A concrete example is the French financial database from the Autorité des Marchés Financiers (AMF), which provides access to financial reports from publicly listed companies. The integration process involved providing the agent with:
- A markdown file explaining the API usage
- A JSON Swagger specification
- Authentication tokens when required
This setup essentially granted the agent autonomous access to the entire database. The agent could construct GET requests, execute them through a hardcoded function (this was before native code execution became available), and summarize the results for the requesting agent. It’s worth noting that integrating data sources presented various challenges, and the complexity varied significantly across different implementations.
Additional Agents were considered to further implement division of labor and improve performance through focused scope:
- A Prompt Improver Agent: To enhance query quality
- A Response Evaluator Agent: To assess output quality
- A Jira Agent: To create tickets for human intervention when issues arose (this was not implemented due to MCP server issues at the time)
- Produce a pdf
I used the github.com/jung-kurt/gofpdf library. Every time I need one I always feel overwhelmed by the sheer complexity of what appears so generic nowadays.
Additions
- Build an UI
For the frontend I relied on Claude code which was just released at the time. It honeslty did an impressive work and was able to keep it simple.
- Allow X login
With the aim of having people from the tech sphere testing it I wanted people to be able to log in through Twitter. The main reason was cost, opening an AI agent to the web is welcoming problems
- Generate a promotional video with Veo
Using the Veo model from Google I obtained the following result.
Results
You can access the source code here : https://github.com/Mathiasme/ClaudeShorts. It would probably be a struggle to run the UI as you’d need the whole X api setup. Globally it worked, and was able to pull basic data from the AMF and the web.
Review
In multi-agent systems, the majority of the effort goes into system design: defining roles, crafting system prompts, determining data access, and mapping workflows. Essentially, you’re building both an organizational model and an operating model.
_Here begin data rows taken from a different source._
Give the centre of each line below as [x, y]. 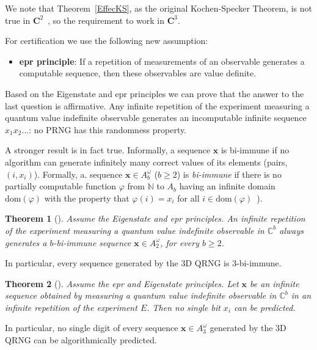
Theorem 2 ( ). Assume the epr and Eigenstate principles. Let [122, 283]
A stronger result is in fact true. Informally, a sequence [108, 150]
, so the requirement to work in [106, 20]
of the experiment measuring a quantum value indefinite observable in [135, 230]
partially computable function [61, 186]
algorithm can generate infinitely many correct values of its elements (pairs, [146, 162]
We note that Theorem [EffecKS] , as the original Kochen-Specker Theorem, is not [158, 8]
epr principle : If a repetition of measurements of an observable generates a [162, 61]
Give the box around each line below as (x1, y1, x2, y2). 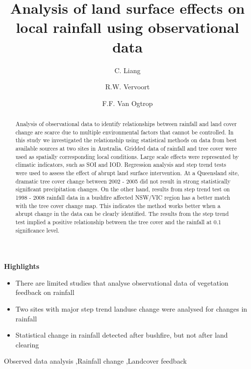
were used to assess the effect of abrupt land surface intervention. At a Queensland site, (15, 169, 239, 177)
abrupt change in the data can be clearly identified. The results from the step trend (15, 210, 229, 218)
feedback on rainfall (15, 287, 75, 297)
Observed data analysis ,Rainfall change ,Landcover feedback (4, 356, 187, 366)
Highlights (4, 261, 40, 271)
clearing (15, 339, 39, 349)
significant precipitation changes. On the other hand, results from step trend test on (15, 185, 230, 193)
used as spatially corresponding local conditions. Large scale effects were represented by (15, 152, 239, 160)
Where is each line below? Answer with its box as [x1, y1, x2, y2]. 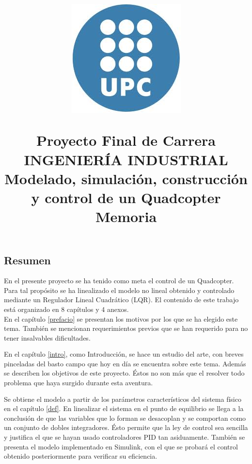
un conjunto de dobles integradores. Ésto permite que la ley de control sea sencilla [4, 422, 248, 432]
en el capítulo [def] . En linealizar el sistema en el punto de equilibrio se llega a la [4, 403, 244, 413]
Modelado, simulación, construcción [4, 168, 248, 188]
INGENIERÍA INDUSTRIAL [24, 149, 228, 169]
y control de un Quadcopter [31, 187, 221, 207]
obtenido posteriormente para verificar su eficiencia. [4, 451, 157, 461]
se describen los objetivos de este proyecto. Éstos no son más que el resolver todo [4, 368, 245, 378]
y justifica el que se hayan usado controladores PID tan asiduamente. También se [4, 432, 245, 442]
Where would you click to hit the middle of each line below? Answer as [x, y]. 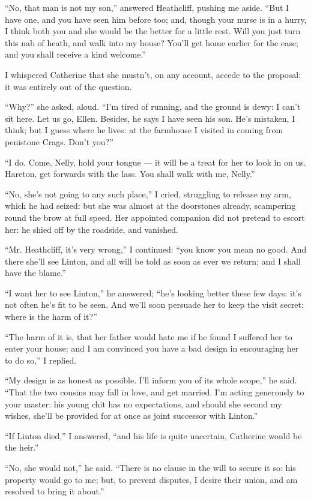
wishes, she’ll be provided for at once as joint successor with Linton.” [131, 415]
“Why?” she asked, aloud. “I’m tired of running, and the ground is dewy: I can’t [153, 106]
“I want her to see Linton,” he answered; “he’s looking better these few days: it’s [153, 292]
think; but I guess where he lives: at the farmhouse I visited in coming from [144, 130]
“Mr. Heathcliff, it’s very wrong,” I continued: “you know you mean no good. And [156, 249]
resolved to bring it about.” [55, 491]
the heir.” [22, 447]
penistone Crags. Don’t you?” [59, 141]
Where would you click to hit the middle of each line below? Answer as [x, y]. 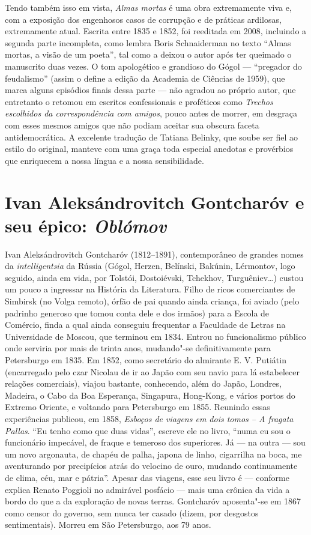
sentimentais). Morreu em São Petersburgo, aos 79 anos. [108, 524]
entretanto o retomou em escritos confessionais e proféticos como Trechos [139, 101]
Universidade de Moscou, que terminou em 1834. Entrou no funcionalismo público [155, 336]
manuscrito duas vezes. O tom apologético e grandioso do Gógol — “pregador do [153, 66]
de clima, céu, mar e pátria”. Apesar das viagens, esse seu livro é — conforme [147, 477]
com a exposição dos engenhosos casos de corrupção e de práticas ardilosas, [143, 19]
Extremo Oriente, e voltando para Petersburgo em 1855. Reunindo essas [137, 407]
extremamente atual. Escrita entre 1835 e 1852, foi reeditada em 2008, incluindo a [156, 31]
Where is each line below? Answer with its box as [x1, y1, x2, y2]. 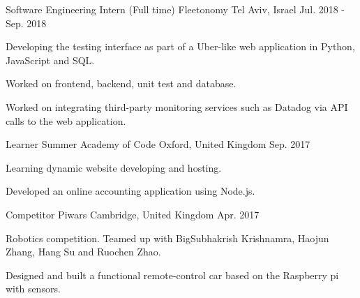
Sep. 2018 [6, 15, 47, 30]
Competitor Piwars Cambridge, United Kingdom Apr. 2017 [6, 207, 260, 221]
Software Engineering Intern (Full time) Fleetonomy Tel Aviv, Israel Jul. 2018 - [6, 2, 345, 16]
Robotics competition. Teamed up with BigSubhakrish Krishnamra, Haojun [6, 230, 329, 245]
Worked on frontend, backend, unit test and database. [6, 76, 237, 91]
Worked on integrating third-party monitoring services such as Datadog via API [6, 99, 348, 114]
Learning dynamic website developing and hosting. [6, 160, 222, 174]
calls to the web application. [6, 113, 126, 128]

This translates directly to the corporate world. Even in an AI-driven environment, organizational management remains critical. Clear expectations, responsibilities, relationships, and roles must still be defined.
Companies with well-defined organizational and operating models—and with properly exposed data and applications—are now at a significant advantage. They can rapidly iterate on their structure, integrate AI agents seamlessly, and track performance through clear KPIs.
When it comes to what I learned :
- Building alongside evolving tools is challenging. Working with models and APIs that are still under development means dealing with sparse documentation, waiting for bug fixes, and anticipating new features.
- Code-based AI agent integration works well. Implementing agents programmatically offers strong control and flexibility.
- Data source integration is harder than expected. Connecting to existing databases and systems presents more friction than anticipated.
- API costs escalate quickly. There’s a noticeable disparity: consumer-facing interfaces appear heavily subsidized. For example, asking Copilot a question might trigger 10 web searches and a summary at no visible cost, whereas running the same workflow through Claude’s API quickly accumulates charges.